Rektum Prolaps-Therapie

GRUNDLAGEN: Das Ziel der chirurgischen Therapie beim Rektalprolaps ist die Korrektur sowohl des Prolapses als auch der Stuhlinkontinenz. Dieses Ziel kann dadurch erreicht werden, 1. dass der gelockerte Darmabschnitt reseziert oder fixiert wird und/oder 2. dass das Rektum am Sakrum fixiert wird. Der Sinn der Rektumfixation liegt darin, das Rektum bis zur Entstehung ausreichender fixierender Vernarbungen zwischen Darmhinterwand und Sakrum in hochgehobener Position zu halten. Bisher wurden verschiedene Operationstechniken entwickelt, keine dieser Techniken erzielte jedoch den Konsensus das Verfahren der Wahl zu sein. Das Ziel dieser Review ist die Bewertung der aktuellen Literatur in Bezug auf die laparoskopischen Therapieoptionen beim Rektumprolaps.

METHODIK: In Abhängigkeit des Zugangs kann die chirurgische Therapie des Rektumprolapses auf zwei Arten erfolgen: perineal oder transabdominal. Jedes chirurgische Verfahren, welches mit einer ausgedehnten Mobilisation des Rektums einhergeht, scheint für die Therapie ausreichend zu sein und weist relativ geringe Rezidivraten auf.

ERGEBNISSE: Allgemein weisen die transabdominell geführten Eingriffe geringere Rezidivraten auf, sodass dieser Zugang von Einigen als Verfahren der Wahl der Vorzug gegeben wird. Die multizentrisch gesammelten Daten von 643 Patienten haben zwischen Naht- und Netzrektopexie keinen Unterschied in Bezug auf die Rezidivrate gezeigt.

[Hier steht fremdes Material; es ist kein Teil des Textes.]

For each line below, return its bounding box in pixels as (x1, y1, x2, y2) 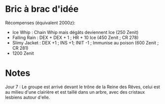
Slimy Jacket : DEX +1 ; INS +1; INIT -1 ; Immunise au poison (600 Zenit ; (12, 39, 159, 45)
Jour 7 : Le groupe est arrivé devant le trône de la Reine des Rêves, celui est (5, 84, 161, 90)
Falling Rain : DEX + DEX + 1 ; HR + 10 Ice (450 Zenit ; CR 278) (12, 35, 139, 40)
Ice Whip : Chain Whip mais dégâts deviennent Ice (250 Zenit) (12, 29, 139, 35)
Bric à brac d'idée (5, 3, 79, 15)
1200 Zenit (12, 50, 34, 56)
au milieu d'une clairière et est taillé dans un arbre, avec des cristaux (5, 89, 145, 95)
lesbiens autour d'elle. (5, 94, 50, 100)
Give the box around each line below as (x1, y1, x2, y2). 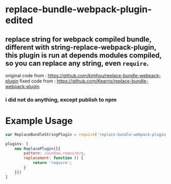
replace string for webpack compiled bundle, (5, 35, 152, 44)
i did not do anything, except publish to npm (5, 96, 117, 103)
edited (5, 14, 33, 26)
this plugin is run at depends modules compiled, (5, 51, 162, 59)
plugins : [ (5, 141, 29, 147)
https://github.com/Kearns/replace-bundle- (56, 78, 148, 84)
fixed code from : (19, 78, 56, 84)
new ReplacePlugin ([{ (14, 146, 60, 151)
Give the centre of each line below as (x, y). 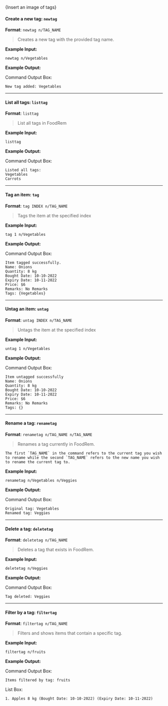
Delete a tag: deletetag (29, 529)
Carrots (13, 179)
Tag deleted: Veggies (28, 597)
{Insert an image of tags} (31, 7)
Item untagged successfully (34, 377)
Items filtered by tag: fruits (38, 680)
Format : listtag (22, 113)
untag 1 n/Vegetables (28, 348)
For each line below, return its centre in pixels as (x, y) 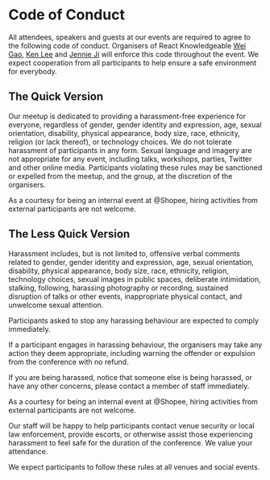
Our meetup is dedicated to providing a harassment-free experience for (127, 116)
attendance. (28, 451)
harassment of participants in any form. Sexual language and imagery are (130, 150)
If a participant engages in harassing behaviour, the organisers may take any (135, 345)
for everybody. (33, 71)
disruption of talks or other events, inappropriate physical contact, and (125, 296)
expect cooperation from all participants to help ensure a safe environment (133, 63)
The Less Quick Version (69, 234)
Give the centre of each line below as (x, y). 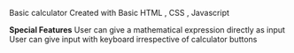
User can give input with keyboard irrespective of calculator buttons (133, 39)
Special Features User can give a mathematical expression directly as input (147, 30)
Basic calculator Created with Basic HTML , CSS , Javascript (120, 13)
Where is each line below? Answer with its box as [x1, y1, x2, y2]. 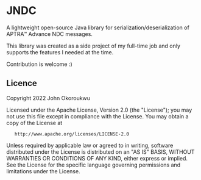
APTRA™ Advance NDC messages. [6, 30, 93, 37]
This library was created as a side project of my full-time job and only [6, 42, 181, 49]
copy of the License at [6, 119, 63, 126]
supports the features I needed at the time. [6, 48, 114, 56]
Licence [6, 78, 38, 88]
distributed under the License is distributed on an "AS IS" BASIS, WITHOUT [6, 148, 195, 156]
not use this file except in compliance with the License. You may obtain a [6, 112, 189, 120]
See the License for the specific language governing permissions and [6, 161, 181, 168]
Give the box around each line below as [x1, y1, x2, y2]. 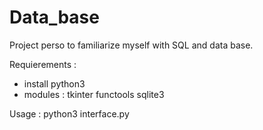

SCHLUSSFOLGERUNGEN: Diese Übersicht ist auf laparoskopisch durchgeführte Abdominaleingriffe gerichtet. Die Kontroversen bezüglich der Bedeutung, welcher Schritt bei transabdominellen Eingriffen für den Erfolg verantwortlich ist, konnten bisher nicht geklärt werden. Die Autoren teilen die in der Literatur ebenfalls vertretene Meinung, dass Rektopexie mit Nähten genauso ausreichend ist wie die Netzfixation. Eine gegenwärtig in Durchführung befindliche randomisiert kontrollierte Studie soll klären, ob eine zusätzlich zu Mobilisation des Rektums durchgeführte Rektopexie tatsächlich notwendig und zielführend ist.